Meteorological Administration developed weather index by analyzing the extent of influence to the life, health, industry by the weather by analyzing the weather data with close relationship to the national life [1, 8, 12, 13]. Weather index is classified into life weather index, health index and industry weather index by the fields. This is by measuring the weather index per region using collected data real time at the weather observation point of the region. Weather index provides measures and precautions per step through internet webpage and application. However, the weather index of Meteorological Administration that is in service now has a problem of not considering the variable by personal situation as it is the regional based service [14, 15].

To solve such problem, this study suggests emerging risk forecast system using the associative index mining analysis.

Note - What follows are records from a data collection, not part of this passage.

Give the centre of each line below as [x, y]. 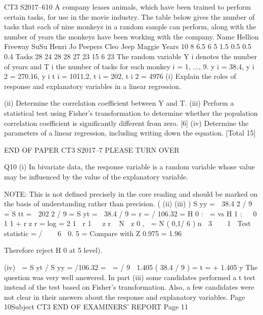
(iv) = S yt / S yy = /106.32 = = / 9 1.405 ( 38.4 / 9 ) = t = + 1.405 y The [131, 267]
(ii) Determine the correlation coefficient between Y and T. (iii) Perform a [119, 103]
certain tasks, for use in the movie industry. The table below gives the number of [129, 16]
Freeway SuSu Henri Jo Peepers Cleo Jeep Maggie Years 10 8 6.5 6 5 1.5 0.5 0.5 [128, 46]
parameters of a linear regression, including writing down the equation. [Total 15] [130, 133]
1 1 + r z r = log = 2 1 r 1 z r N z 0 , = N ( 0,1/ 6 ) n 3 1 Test [127, 223]
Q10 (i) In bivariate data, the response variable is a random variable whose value [129, 167]
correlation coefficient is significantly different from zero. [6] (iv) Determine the [126, 123]

The suggested method is reflecting the association of index and situation of the user to the weather index calculation and is the user based emerging risk service that recalculates based on the user. By using the weather index based on the user, it forecasts emerging risk that occur to the user and provide measurement and precautions by the emerging risk step. Data for the associative index mining analysis is composited of transaction collecting weather index XML through public data portal [16,17,18]. Collected data is analyzed using the Apriori algorithm of mining and Pearson correlation coefficient. Emerging risk is classified into 4 steps of low, general, high, and danger. This is classified into life emerging risk, health emerging risk, industry emerging risk by the forecast method.

This study is organized as follows. Section 2 describes relevant studies of disasters risk index. Section 3 represents the emerging risks forecast using the associative index mining analysis. Section 4 describes the system and implementation, and Sect. 5 offers a conclusion.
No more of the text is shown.